Agar dapat tergambar bagaimana proses pengambilan keputusan pemerintah sangat acakadut, mari kita cermati  kronologinya.

Saat  Luhut B Panjaitan menjadi Menhub ad interim, terbit  aturan larangan mudik di tengah pandemi. Peraturan Menhub No 25 Tahun 2020 itu diteken Luhut Kamis (23/4).

Dalam Permenhub tersebut diatur kendaraan transportasi tak diperkenankan keluar-masuk zona merah penyebaran virus Corona. Peraturan berlaku mulai 4 April sampai 30 Mei 2020.

“Adapun ruang lingkup dari peraturan ini adalah larangan sementara penggunaan sarana transportasi umum, baik untuk transportasi darat, laut, udara, dan kereta api, serta kendaraan pribadi dan sepeda motor,” ujar Jubir Kemenhub Adita Irawati.

Hanya sepekan berjalan Kamis (30/4) Adita mengatakan Kemenhub tengah membahas masukan berkaitan aturan larangan mudik di tengah pandemi.

Masukan itu berasal dari Kemenko Perekonomian. Mereka  khawatir larangan mudik mempengaruhi roda perekonomian nasional yang bisa menimpa berbagai sektor.

Bagi yang paham, pengumuman itu tidak terlalu mengejutkan. Sangat mengkhawatirkan dampak ekonomi dibanding kesehatan, sejauh ini telah menjadi madzhab resmi yang dianut pemerintah.

Dalam wawancara dengan RRI Sabtu (2/5) Menko Maritim dan Investasi Luhut Panjaitan menyatakan tengah mengkaji untuk membuka kembali kawasan wisata Ancol. Pertimbangnya melihat trend perlambatan penyebaran Covid-19.

“Kita berdoa mestinya (kasus penyebaran corona) selesai pertengahan Juni. Atau bahkan dekat-dekat Lebaran, sudah ada sebagian (fasilitas publik) yang terbuka. Misalnya Ancol,” ujarnya

Ahad (3/5) Menko Polhukam Mahfud MD melalui akun twitternya mencuit, akan ada relaksasi PSBB, agar ekonomi masyarakat tetap berjalan.
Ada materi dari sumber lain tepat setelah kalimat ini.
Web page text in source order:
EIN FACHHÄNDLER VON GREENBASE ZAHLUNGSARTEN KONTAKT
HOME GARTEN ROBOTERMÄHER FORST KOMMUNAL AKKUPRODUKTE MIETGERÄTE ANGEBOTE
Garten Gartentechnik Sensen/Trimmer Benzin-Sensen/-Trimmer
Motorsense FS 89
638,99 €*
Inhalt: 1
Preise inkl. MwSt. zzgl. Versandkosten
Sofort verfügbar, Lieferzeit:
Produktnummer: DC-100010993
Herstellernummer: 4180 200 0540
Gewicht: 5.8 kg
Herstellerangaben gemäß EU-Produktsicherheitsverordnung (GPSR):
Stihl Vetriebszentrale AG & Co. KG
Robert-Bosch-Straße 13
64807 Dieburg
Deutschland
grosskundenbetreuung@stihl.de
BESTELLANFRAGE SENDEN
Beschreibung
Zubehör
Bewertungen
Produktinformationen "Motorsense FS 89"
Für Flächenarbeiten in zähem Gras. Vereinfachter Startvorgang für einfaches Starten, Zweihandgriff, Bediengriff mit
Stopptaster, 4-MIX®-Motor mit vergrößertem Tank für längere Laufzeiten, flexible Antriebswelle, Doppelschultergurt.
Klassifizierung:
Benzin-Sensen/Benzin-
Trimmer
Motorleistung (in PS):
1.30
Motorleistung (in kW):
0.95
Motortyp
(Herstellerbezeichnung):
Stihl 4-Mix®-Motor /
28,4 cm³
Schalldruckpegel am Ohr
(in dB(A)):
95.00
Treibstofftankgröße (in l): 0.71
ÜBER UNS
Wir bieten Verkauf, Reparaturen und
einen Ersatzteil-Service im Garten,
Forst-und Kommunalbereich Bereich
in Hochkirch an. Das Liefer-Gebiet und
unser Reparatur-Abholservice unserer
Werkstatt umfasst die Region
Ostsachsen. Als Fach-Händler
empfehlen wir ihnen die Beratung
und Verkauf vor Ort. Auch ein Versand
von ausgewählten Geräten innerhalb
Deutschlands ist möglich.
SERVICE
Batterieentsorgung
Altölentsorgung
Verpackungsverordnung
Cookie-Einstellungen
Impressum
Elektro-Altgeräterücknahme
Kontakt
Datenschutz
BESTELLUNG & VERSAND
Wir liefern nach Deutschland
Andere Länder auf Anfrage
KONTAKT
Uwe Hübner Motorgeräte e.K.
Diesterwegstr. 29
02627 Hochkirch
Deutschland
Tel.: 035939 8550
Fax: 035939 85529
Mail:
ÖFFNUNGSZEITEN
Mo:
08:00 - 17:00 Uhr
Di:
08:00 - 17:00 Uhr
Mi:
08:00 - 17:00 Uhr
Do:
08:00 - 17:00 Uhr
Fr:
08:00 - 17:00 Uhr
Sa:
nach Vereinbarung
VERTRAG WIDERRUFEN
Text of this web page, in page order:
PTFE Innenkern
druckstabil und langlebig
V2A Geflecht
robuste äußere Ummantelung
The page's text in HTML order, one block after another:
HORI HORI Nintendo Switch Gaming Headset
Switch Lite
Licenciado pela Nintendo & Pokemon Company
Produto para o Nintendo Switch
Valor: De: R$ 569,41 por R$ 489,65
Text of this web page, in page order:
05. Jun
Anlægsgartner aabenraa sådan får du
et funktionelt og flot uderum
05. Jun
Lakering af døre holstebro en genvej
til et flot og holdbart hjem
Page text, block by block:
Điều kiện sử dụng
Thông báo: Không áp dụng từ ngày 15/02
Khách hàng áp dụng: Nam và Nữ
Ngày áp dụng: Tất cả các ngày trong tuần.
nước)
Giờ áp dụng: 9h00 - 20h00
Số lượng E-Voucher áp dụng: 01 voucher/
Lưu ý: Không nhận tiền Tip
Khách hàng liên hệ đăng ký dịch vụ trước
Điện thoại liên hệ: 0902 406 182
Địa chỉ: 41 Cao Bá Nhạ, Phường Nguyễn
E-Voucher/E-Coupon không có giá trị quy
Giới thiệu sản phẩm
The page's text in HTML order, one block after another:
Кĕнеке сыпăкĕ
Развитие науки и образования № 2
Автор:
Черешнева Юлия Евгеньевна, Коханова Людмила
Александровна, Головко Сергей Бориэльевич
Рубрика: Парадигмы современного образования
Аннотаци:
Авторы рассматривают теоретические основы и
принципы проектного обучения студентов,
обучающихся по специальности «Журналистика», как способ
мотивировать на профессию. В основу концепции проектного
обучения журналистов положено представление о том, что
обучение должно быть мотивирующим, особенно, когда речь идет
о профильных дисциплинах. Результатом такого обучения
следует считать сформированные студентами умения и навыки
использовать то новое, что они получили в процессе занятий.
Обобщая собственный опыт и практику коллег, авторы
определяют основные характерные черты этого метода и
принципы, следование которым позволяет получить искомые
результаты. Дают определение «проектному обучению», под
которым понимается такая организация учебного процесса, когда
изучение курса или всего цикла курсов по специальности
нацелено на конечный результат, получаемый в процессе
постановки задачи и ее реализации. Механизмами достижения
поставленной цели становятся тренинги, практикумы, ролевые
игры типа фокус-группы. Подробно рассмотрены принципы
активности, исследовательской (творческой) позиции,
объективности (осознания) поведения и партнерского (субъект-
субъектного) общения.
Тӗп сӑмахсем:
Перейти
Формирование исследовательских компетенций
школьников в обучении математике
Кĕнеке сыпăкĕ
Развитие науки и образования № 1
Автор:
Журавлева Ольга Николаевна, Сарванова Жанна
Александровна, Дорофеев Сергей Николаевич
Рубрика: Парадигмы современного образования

“Ada daerah yang menerapkan PSBB dengan ketat, sampai masyarakat pun sulit bergerak hingga sulit mencari uang sulit. Namun, di tempat lain ada pula masyarakat yang melanggar aturan PSBB itu dengan mudahnya,” ujar Mahfud.

Senin (4/5) melalui akun youtube milik Sekretariat Presiden menyatakan akan melakukan evaluasi PSBB.

“Ini perlu dievaluasi. Mana yang penerapannya terlalu over, terlalu kebablasan dan mana yang masih terlalu kendur,” ujar Jokowi dalam kabinet terbatas.

Dari berbagai statemen itu pesan yang ditangkap publik akan ada relaksasi PSBB, termasuk aturan mudik.

Selasa (5/5) Adita kembali mengumumkan “”Aturan turunan dari peraturan menteri perhubungan nomor 25 saat ini sedang dalam finalisasi.”

Wartawan kemudian menuliskan judul: “Warga Boleh Bepergian Dalam Situasi Mendesak, Aturannya Keluar Sore Ini.”

Lama menghilang dari publik karena terjangkit Corona, Menhub Budi Karya Sumadi Rabu (6/5) tiba-tiba muncul  membuat pengumuman penting.

Terhitung tanggal 7 Mei pemerintah akan melonggarkan moda transportasi publik.

“Rencananya Gugus Tugas Covid-19 yang akan mengumumkan. Intinya adalah penjabaran bukan relaksasi. Dimungkinkan semua moda angkutan udara, kereta api, laut dan bus kembali beroperasi dengan catatan harus pakai protokol kesehatan,” ujar Budi.

Alasan pelonggaran itu agar perekonomian tetap berjalan.

Penjelasan Budi agak membingungkan. Di satu sisi dia menyatakan pemerintah melonggarkan seluruh moda transportasi. Artinya publik bebas lagi menggunakannya, walaupun diembel-embeli dengan “untuk kepentingan mendesak dan mematuhi protokol Covid-19.

Media dan publik mengartikan hal itu merupakan pencabutan larangan mudik. Untuk apa semua moda transportasi dibebaskan?

Apa iya seperti dikatakannya, hanya  agar anggota DPR dapat kembali ke daerah, bertemu konstituen  di daerah  pemilihan. Bukan untuk mudik.

Tak lama setelah pengumuan Budi, Kepala BNPB sekaligus Kepala  Gugus Tugas Covid-19 Doni Monardo menegaskan mudik tetap dilarang.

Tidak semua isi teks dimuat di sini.